For a long time, APIs in PLM systems lived in an awkward place. They existed, protected by software vendors to make data extraction difficult and to support vendor data lock-in business strategies. As a result, these APIs sometimes worked, but often were not documented well and required significant efforts by service integrators with special knowledge to make them work and to figure things out. APIs were rarely treated as a first-class product surface. The real product was the user experience. APIs were something “technical teams” dealt with on the side used for implementation, customization and other special processes.
In 2025, that assumption no longer holds.
Today, APIs are not just integration tools. They are how platforms grow, how ecosystems form, and increasingly, how software is built. And with the rise of AI-assisted and agent-based development, APIs are no longer used only by humans. They are consumed by machines that design workflows, generate interfaces, and assemble solutions automatically.
This shift is one of the reasons why OpenBOM is enhancing its developer support by publishing OpenBOM Public REST API documentation in Swagger / OpenAPI format. While this may look like a documentation update on the surface, it is really a strategic move that reflects how we see the future of PLM platforms, integrations, and AI-driven customization unfolding.
APIs Have Become the Real Product Surface
In traditional PLM thinking, value was concentrated in predefined workflows, screens, and lifecycle processes. Customization meant configuration, scripting, or consulting projects. APIs existed to “connect” systems, but they were not how most people experienced the platform.
That model is breaking down.
Modern manufacturing organizations rely on a growing network of tools: CAD systems, ERP, procurement platforms, analytics tools, supplier portals, internal dashboards, and increasingly, AI-driven assistants. No single UI can cover all of these needs. What matters instead is whether the platform can reliably expose its data and behavior so that others can build what they need around it.
In this world, the API is the product surface. It defines what can be built, how safely it can be built, and how far the platform can extend beyond its original use cases. A strong API enables experimentation, iteration, and adaptation. A weak or ambiguous API quietly limits everything else.
This shift alone would already justify investing in better API documentation. But something else has changed as well.
AI Has Changed How Software Is Built
AI has not just made developers faster. It has started to change the structure of software creation itself.
AI copilots can generate code snippets. Integration tools can scaffold entire connectors. Agent-based systems can observe goals, inspect available APIs, and assemble workflows without being explicitly programmed step by step. In many cases, these systems are not just assisting developers — they are becoming builders in their own right.
However, AI agents do not work the way humans do.
They do not read blog posts. They do not infer behavior from partial examples. They cannot guess undocumented parameters or rely on tribal knowledge. What they need is a clear, explicit, machine-readable contract that describes what an API does, how it behaves, and how it should be used safely.
This is where traditional, human-oriented documentation starts to fail.
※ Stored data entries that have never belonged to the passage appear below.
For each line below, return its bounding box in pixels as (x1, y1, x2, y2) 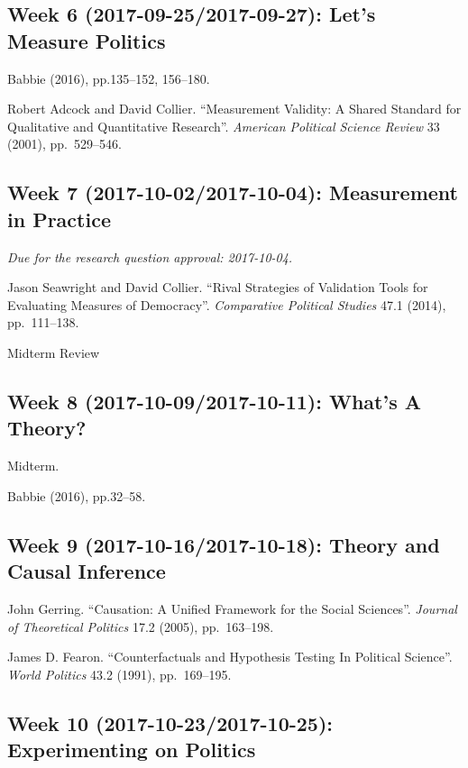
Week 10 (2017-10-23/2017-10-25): (7, 709, 333, 736)
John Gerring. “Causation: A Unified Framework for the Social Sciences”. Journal (7, 599, 457, 617)
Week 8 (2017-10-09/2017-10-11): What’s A (7, 387, 421, 415)
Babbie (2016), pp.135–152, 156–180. (7, 69, 210, 87)
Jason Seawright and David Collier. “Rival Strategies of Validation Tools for (7, 278, 428, 297)
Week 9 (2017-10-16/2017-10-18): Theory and (7, 530, 440, 558)
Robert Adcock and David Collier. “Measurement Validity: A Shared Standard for (7, 99, 462, 118)
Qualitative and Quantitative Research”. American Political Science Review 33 (7, 116, 440, 135)
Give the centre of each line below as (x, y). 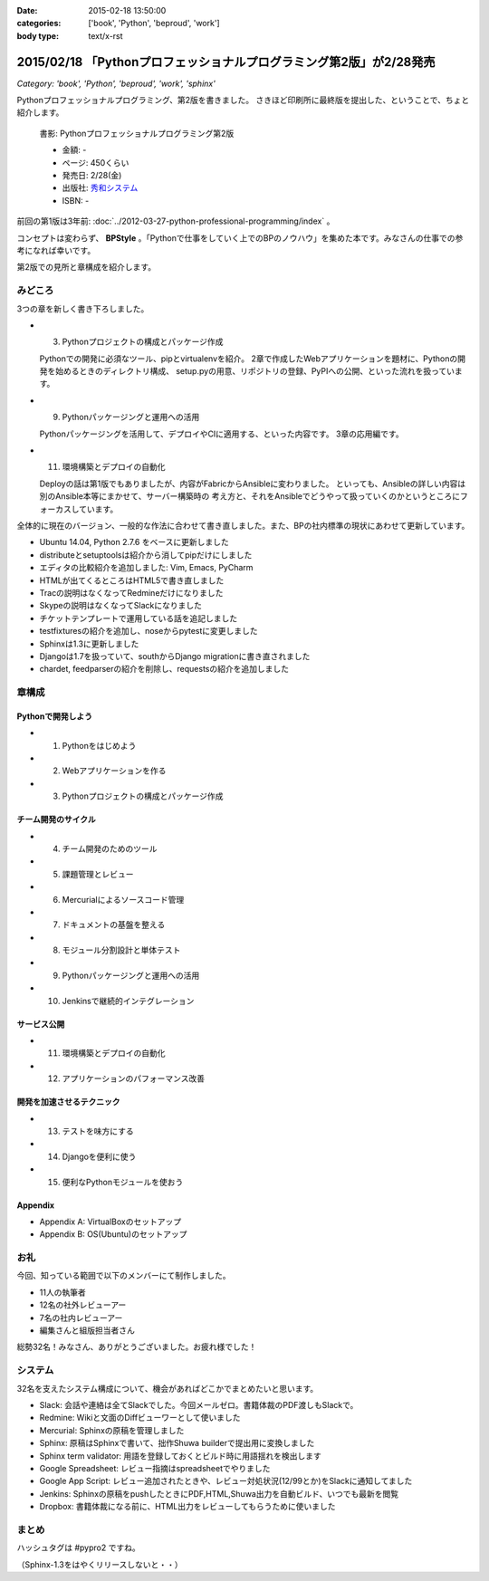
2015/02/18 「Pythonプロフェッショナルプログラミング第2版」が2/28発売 (226, 62)
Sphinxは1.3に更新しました (89, 644)
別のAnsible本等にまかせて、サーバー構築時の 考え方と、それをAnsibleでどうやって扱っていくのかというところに (250, 496)
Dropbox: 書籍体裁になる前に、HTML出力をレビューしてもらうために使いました (187, 1507)
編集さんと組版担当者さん (87, 1330)
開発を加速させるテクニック (68, 1102)
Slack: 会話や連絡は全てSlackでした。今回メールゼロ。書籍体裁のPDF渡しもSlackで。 (199, 1404)
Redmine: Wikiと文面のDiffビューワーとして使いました (140, 1418)
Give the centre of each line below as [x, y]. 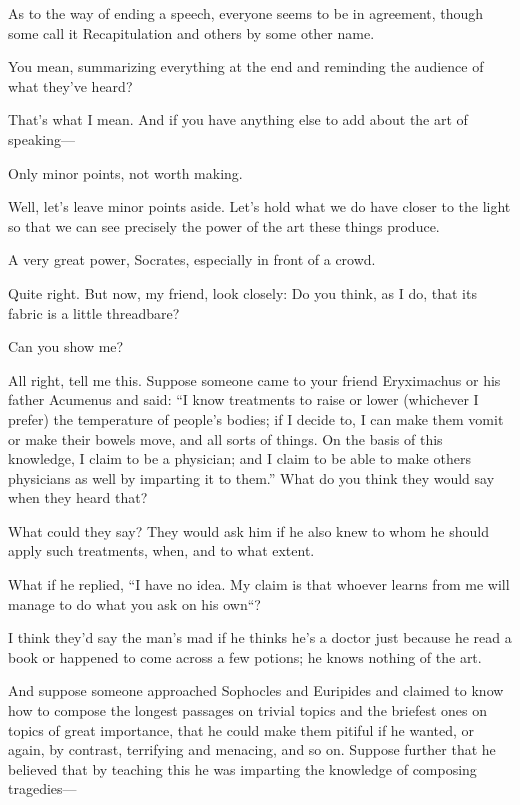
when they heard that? [78, 497]
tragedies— [42, 788]
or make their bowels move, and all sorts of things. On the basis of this [225, 438]
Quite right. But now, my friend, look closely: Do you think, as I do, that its [242, 292]
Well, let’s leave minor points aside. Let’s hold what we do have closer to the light [259, 206]
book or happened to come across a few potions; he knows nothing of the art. [245, 656]
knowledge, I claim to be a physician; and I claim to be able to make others [239, 458]
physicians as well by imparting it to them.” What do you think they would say [251, 477]
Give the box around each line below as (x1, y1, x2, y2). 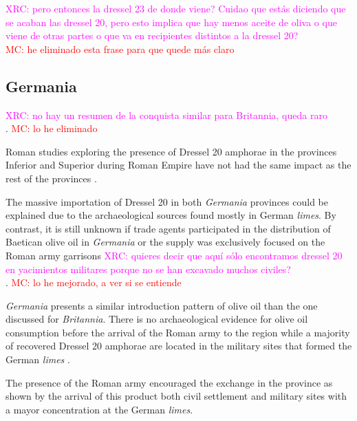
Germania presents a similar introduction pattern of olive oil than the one (6, 298, 318, 312)
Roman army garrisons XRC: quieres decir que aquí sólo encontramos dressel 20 (6, 248, 343, 262)
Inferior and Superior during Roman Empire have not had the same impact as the (6, 158, 351, 172)
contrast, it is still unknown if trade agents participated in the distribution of (6, 221, 331, 235)
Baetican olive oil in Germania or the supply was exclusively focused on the (6, 235, 325, 249)
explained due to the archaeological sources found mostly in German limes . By (6, 208, 336, 222)
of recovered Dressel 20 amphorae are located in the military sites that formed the (6, 338, 352, 353)
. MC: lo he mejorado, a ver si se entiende (6, 275, 182, 290)

A PDF or wiki page may be enough for an experienced engineer, but it is invisible to automated tools. Without a formal API definition, AI-generated integrations become brittle, unreliable, or impossible.
As AI-assisted development becomes more common, the quality and structure of API definitions move from “nice to have” to “non-negotiable.”
Why OpenAPI / Swagger Is a Strategic Move for OpenBOM
This is the context in which OpenBOM is introducing official API documentation in Swagger / OpenAPI format.
At a practical level, OpenAPI provides a structured, authoritative description of the OpenBOM REST API. It defines endpoints, parameters, request and response models, and expected behavior in a single, consistent format. Developers can explore the API interactively, test calls directly, and understand exactly what the platform supports without guesswork.

But the real significance goes beyond convenience.
OpenAPI acts as a formal contract between the OpenBOM platform and the software built around it. It turns the API from an informal interface into a clearly defined surface that both humans and machines can reason about. For developers, this reduces onboarding time and increases confidence. For AI tools, it provides the foundation required to generate integrations, interfaces, and workflows automatically.
In other words, Swagger documentation does not just explain the OpenBOM API. It makes the API usable by intelligent systems.
This distinction is critical. AI agents that build dashboards, connect systems, or automate processes rely on precise definitions. They need to know what data is available, how to access it, and what side effects to expect. OpenAPI provides exactly that — a machine-readable map of the platform’s capabilities.
From this perspective, OpenAPI is not an auxiliary feature. It is an enabling layer that allows OpenBOM to function as a composable platform in an AI-driven software ecosystem.
Better Experience for Humans and Machines
One of the strengths of the OpenAPI approach is that it improves the experience for everyone involved.
For human developers, the benefits are immediate. Interactive exploration replaces trial and error. Clear parameter definitions reduce support questions. A single source of truth eliminates confusion caused by outdated examples or incomplete notes. Building integrations becomes faster, safer, and more predictable.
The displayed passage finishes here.